>>>>

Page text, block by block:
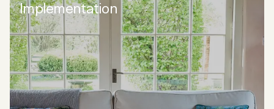
Implementation
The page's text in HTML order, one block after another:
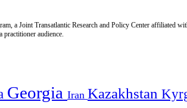
a Joint Transatlantic Research and Policy Center affiliated
practitioner audience.
Georgia Iran Kazakhstan
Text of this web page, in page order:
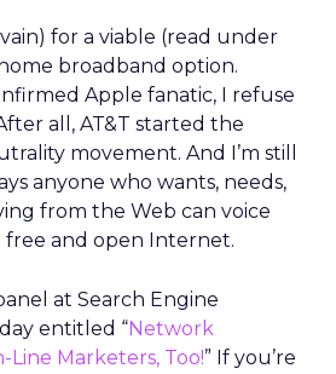
for a viable (read under
broadband option.
Apple fanatic, I refuse
all, AT&T started the
movement. And I’m still
anyone who wants, needs,
from the Web can voice
and open Internet.
at Search Engine
entitled “Network
Line Marketers, Too!” If you’re
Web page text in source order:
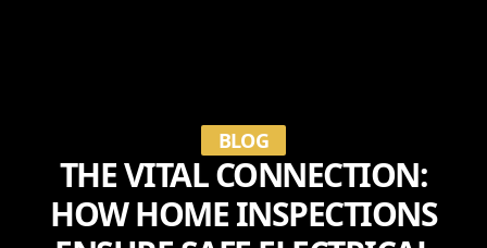
BLOG
THE VITAL CONNECTION:
HOW HOME INSPECTIONS
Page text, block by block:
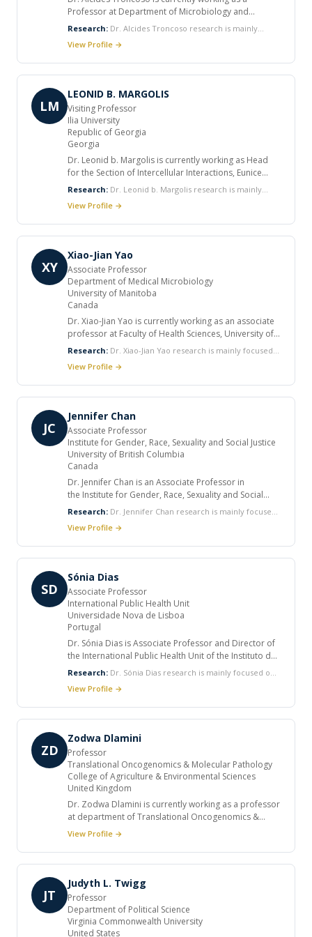
Professor at Department of Microbiology and
Infectious Diseases, the University of Buenos Aires.
He did his postgraduate work in Internal Medicine
and Infectious Diseases at University of Buenos Aires
and Clinical Tropical Medicine at the La Plata School
of Medicine. He has received numerous honors and
published various articles in international journals.
Research: Dr. Alcides Troncoso research is mainly
focused on microbiology and infectious diseases.
View Profile →
LM
LEONID B. MARGOLIS
Visiting Professor
Ilia University
Republic of Georgia
Georgia
Dr. Leonid b. Margolis is currently working as Head
for the Section of Intercellular Interactions, Eunice
Kennedy Shriver National Institute of Child Health and
Human Development. He worked as visiting
professor at Ilia University. He received many honors
and awards in his career. He published several
articles in international journals.
Research: Dr. Leonid b. Margolis research is mainly
focused on Cell behavior, cell contact interactions and
tissue microenvironment, HIV pathogenesis in human
lymphoid tissue, Interactions of human pathogens in
tissues, HIV surface proteins.
View Profile →
XY
Xiao-Jian Yao
Associate Professor
Department of Medical Microbiology
University of Manitoba
Canada
Dr. Xiao-Jian Yao is currently working as an associate
professor at Faculty of Health Sciences, University of
Manitoba. He completed his PhD at Department of
microbiology and immunology, University of
Montreal. He received many honors and awards in his
career. He published various articles in international
journals.
Research: Dr. Xiao-Jian Yao research is mainly focused
on: Investigation of role and molecular mechanism of
replication and their impact on the establishment of
viral infection. Study on the mechanism involved in the
combat between HIV-1 Vif and host defenders during
HIV-1 infection, and development of new
“intracellular Immunization” strategies restricting HIV
dissemination and inducing broad immune response.
Study on the mechanisms of HIV latency aimed to
develop new strategies reactivating HIV latent reservoir
for eradication.
View Profile →
JC
Jennifer Chan
Associate Professor
Institute for Gender, Race, Sexuality and Social Justice
University of British Columbia
Canada
Dr. Jennifer Chan is an Associate Professor in
the Institute for Gender, Race, Sexuality and Social
Justice at the University of British Columbia,
Vancouver, Canada. She graduated from the French
business school, Hautes Etudes Commerciales, and
Stanford University (Ph.D. 2001). She published many
articles in international journals.
Research: Dr. Jennifer Chan research is mainly focused
on social movements, human rights, HIV/AIDS, global
multiculturalism and antiracism, comparative education,
and political sociology.
View Profile →
SD
Sónia Dias
Associate Professor
International Public Health Unit
Universidade Nova de Lisboa
Portugal
Dr. Sónia Dias is Associate Professor and Director of
the International Public Health Unit of the Instituto de
Higiene e Medicina Tropical, Universidade Nova de
Lisboa. She has a PhD in International Health and a
Degree in Psychology. She is Director of the Master in
Health and Development. She has published in books
and in international and national peer-reviewed
Research: Dr. Sónia Dias research is mainly focused on
HIV/other STI prevention, sexual health promotion,
and community intervention.
View Profile →
ZD
Zodwa Dlamini
Professor
Translational Oncogenomics & Molecular Pathology
College of Agriculture & Environmental Sciences
United Kingdom
Dr. Zodwa Dlamini is currently working as a professor
at department of Translational Oncogenomics &
Molecular Pathology, College of Agriculture &
University of Bristol. She held several positions and
published various articles in international journals. Dr.
Zodwa Dlamini research is mainly focused on
characterization of genes involved in cancer and
apoptosis with a focus on a novel Ubiquitin-like
DWNN (Domain with No Name), and proteins involved
View Profile →
JT
Judyth L. Twigg
Professor
Department of Political Science
Virginia Commonwealth University
United States
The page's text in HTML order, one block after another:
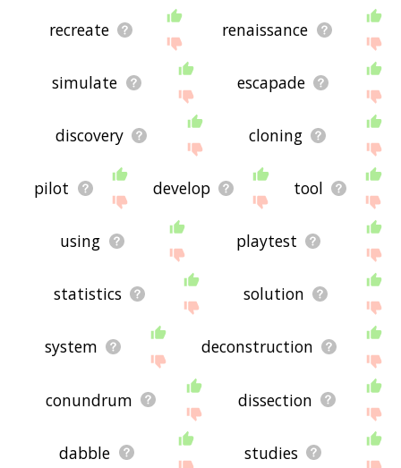
recreate renaissance
simulate escapade
discovery cloning
pilot develop tool
using playtest
statistics solution
system deconstruction
conundrum dissection
dabble studies
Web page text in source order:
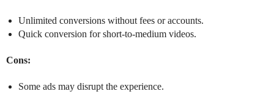
Unlimited conversions without fees or accounts.
Quick conversion for short-to-medium videos.
Cons:
Some ads may disrupt the experience.
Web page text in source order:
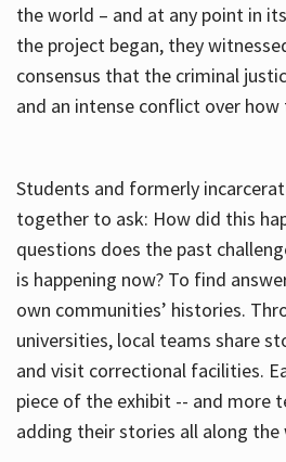
the world – and at any point in
the project began, they
consensus that the criminal
and an intense conflict over
Students and formerly
together to ask: How did this
questions does the past
is happening now? To find
own communities’ histories.
universities, local teams share
and visit correctional facilities.
piece of the exhibit -- and more
adding their stories all along the
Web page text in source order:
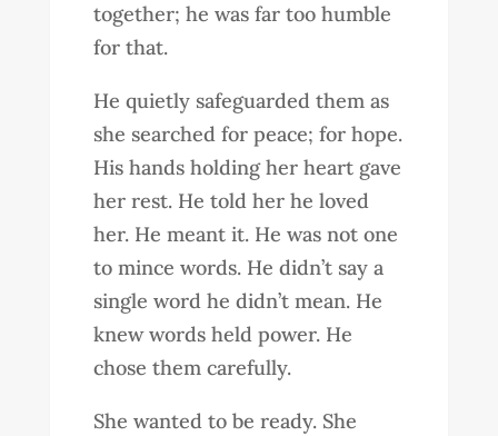
together; he was far too humble
for that.
He quietly safeguarded them as
she searched for peace; for hope.
His hands holding her heart gave
her rest. He told her he loved
her. He meant it. He was not one
to mince words. He didn’t say a
single word he didn’t mean. He
knew words held power. He
chose them carefully.
She wanted to be ready. She
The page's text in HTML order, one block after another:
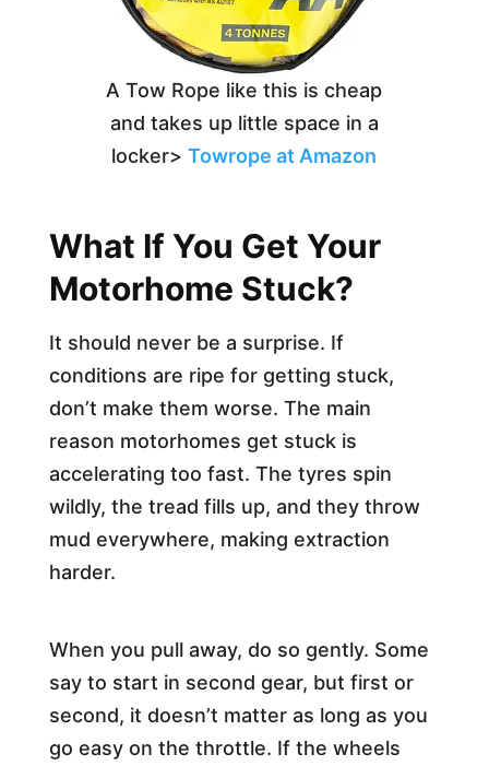
A Tow Rope like this is cheap
and takes up little space in a
locker>Towrope at Amazon
What If You Get Your
Motorhome Stuck?
It should never be a surprise. If
conditions are ripe for getting stuck,
don’t make them worse. The main
reason motorhomes get stuck is
accelerating too fast. The tyres spin
wildly, the tread fills up, and they throw
mud everywhere, making extraction
harder.
When you pull away, do so gently. Some
say to start in second gear, but first or
second, it doesn’t matter as long as you
go easy on the throttle. If the wheels
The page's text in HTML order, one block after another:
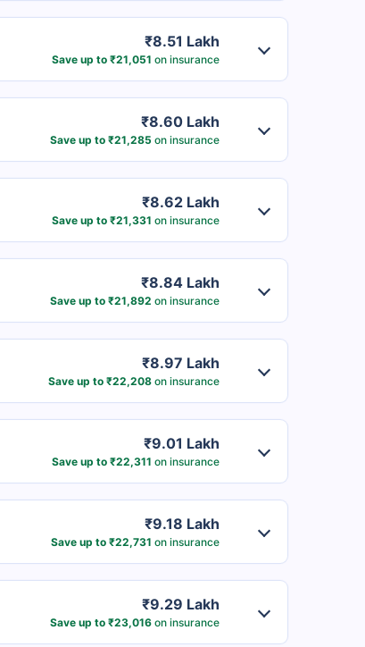
₹8.51 Lakh
Save up to ₹21,051 on insurance
₹8.60 Lakh
Save up to ₹21,285 on insurance
₹8.62 Lakh
Save up to ₹21,331 on insurance
₹8.84 Lakh
Save up to ₹21,892 on insurance
₹8.97 Lakh
Save up to ₹22,208on insurance
₹9.01 Lakh
Save up to ₹22,311 on insurance
₹9.18 Lakh
Save up to ₹22,731 on insurance
₹9.29 Lakh
Save up to ₹23,016on insurance
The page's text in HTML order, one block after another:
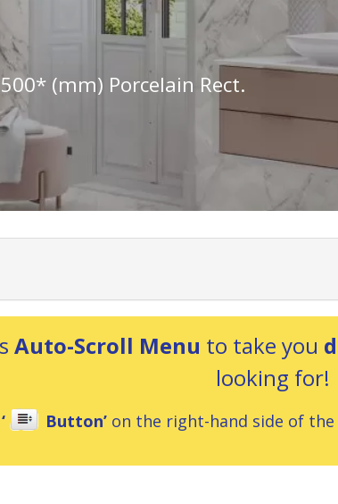
(mm) Porcelain Rect.
Auto-Scroll Menu to take you
looking for!
Button’on the right-hand side of the
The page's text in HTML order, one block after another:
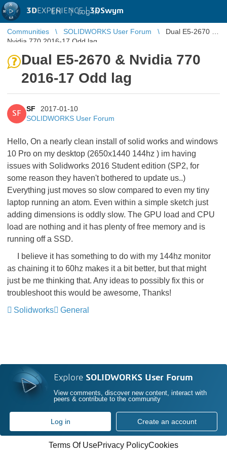
3DEXPERIENCE |3DSwym
EN | Log in
Communities SOLIDWORKS User Forum
Dual E5-2670 &
Nvidia 770 2016-17 Odd lag
Dual E5-2670 & Nvidia 770
2016-17 Odd lag
SF
SF
2017-01-10
SOLIDWORKS User Forum
Hello, On a nearly clean install of solid works and windows
10 Pro on my desktop (2650x1440 144hz ) im having
issues with Solidworks 2016 Student edition (SP2, for
some reason they haven't bothered to update us..)
Everything just moves so slow compared to even my tiny
laptop running an atom. Even within a simple sketch just
adding dimensions is oddly slow. The GPU load and CPU
load are nothing and it has plenty of free memory and is
running off a SSD.
I believe it has something to do with my 144hz monitor
as chaining it to 60hz makes it a bit better, but that might
just be me thinking that. Any ideas to possibly fix this or
troubleshoot this would be awesome, Thanks!
Solidworks
General
Explore SOLIDWORKS User Forum
View comments, discover new content, interact with
peers & contribute to the community
Log in Create an account
Terms Of UsePrivacy PolicyCookies
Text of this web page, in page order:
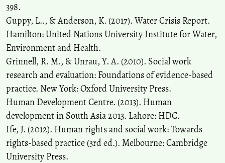
398.
Guppy, L.., & Anderson, K. (2017). Water Crisis Report.
Hamilton: United Nations University Institute for Water,
Environment and Health.
Grinnell, R. M., & Unrau, Y. A. (2010). Social work
research and evaluation: Foundations of evidence-based
practice. New York: Oxford University Press.
Human Development Centre. (2013). Human
development in South Asia 2013. Lahore: HDC.
Ife, J. (2012). Human rights and social work: Towards
rights-based practice (3rd ed.). Melbourne: Cambridge
University Press.
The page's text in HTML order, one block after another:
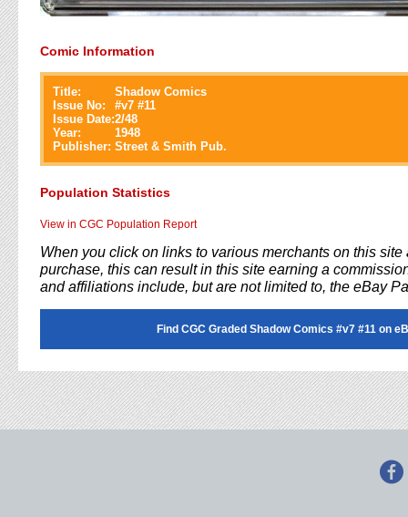
Comic Information
Title:
Shadow Comics
Issue No:
#v7 #11
Issue Date:2/48
Year:
1948
Publisher: Street & Smith Pub.
Population Statistics
View in CGC Population Report
When you click on links to various merchants on this site
purchase, this can result in this site earning a
and affiliations include, but are not limited to, the eBay
Find CGC Graded Shadow Comics #v7 #11 on
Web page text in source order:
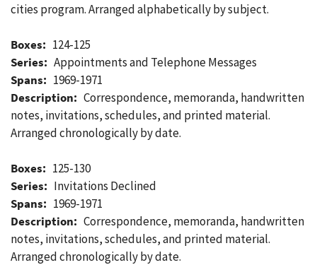
cities program. Arranged alphabetically by subject.
Boxes: 124-125
Series: Appointments and Telephone Messages
Spans: 1969-1971
Description: Correspondence, memoranda, handwritten
notes, invitations, schedules, and printed material.
Arranged chronologically by date.
Boxes: 125-130
Series: Invitations Declined
Spans: 1969-1971
Description: Correspondence, memoranda, handwritten
notes, invitations, schedules, and printed material.
Arranged chronologically by date.
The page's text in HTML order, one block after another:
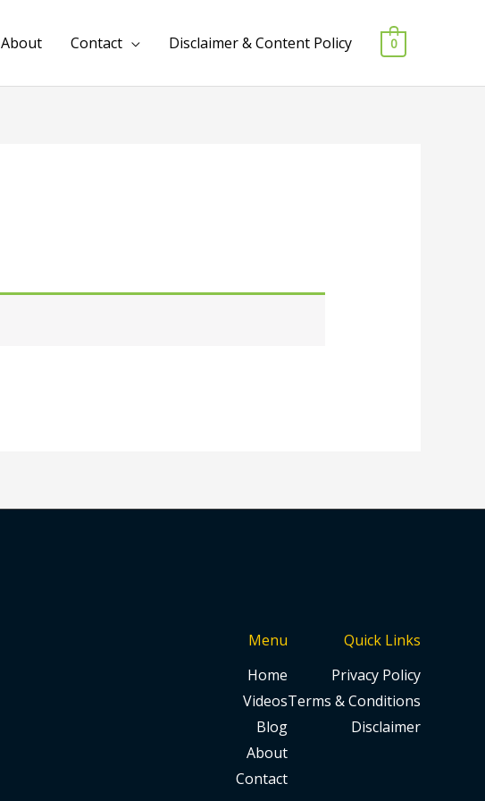
About Contact Disclaimer & Content Policy 0
Menu
Home
Videos
Blog
About
Contact
Quick Links
Privacy Policy
Terms & Conditions
Disclaimer
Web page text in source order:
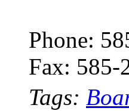
Phone:
Fax: 585-
Tags:
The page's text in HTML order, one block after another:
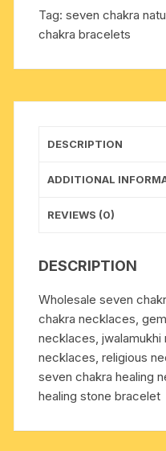
lava
rock
pcs.
stones.
of
1
Pcs.
quantity
Tag:seven chakra
chakra bracelets
DESCRIPTION
ADDITIONAL
REVIEWS (0)
DESCRIPTION
Wholesale seven
chakra necklaces,
necklaces,
necklaces, religious
seven chakra healing
healing stone bracelet
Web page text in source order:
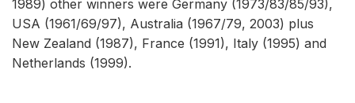
1989) other winners were Germany (1973/83/85/93),
USA (1961/69/97), Australia (1967/79, 2003) plus
New Zealand (1987), France (1991), Italy (1995) and
Netherlands (1999).
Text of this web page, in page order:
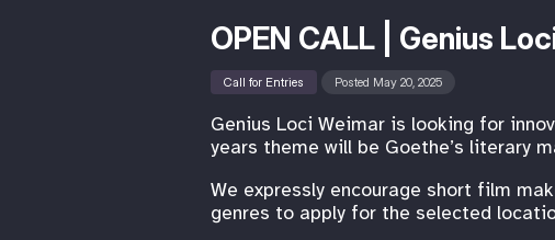
OPEN CALL | Genius
Call for Entries Posted May 20, 2025
Genius Loci Weimar is looking for
years theme will be Goethe’s literary
We expressly encourage short film
genres to apply for the selected
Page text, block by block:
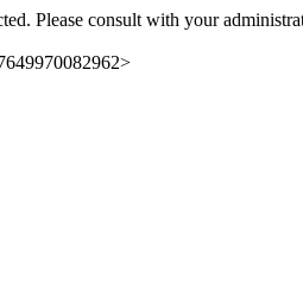
Please consult with your

<<<<

• [DESCRIPTION OF THE TASK]:
Would you give again, exactly, the lines in the data above that run from the line containing "movement. And I’m still" to the line containing "Infectious Diseases, the"? Include both ends and no pictures.

• [RESULT OF THE EXERCISE]:
movement. And I’m still
anyone who wants, needs,
from the Web can voice
and open Internet.
at Search Engine
entitled “Network
Line Marketers, Too!” If you’re
Web page text in source order:
BLOG
THE VITAL CONNECTION:
HOW HOME INSPECTIONS
Page text, block by block:
Professor at Department of Microbiology and
Infectious Diseases, the University of Buenos Aires.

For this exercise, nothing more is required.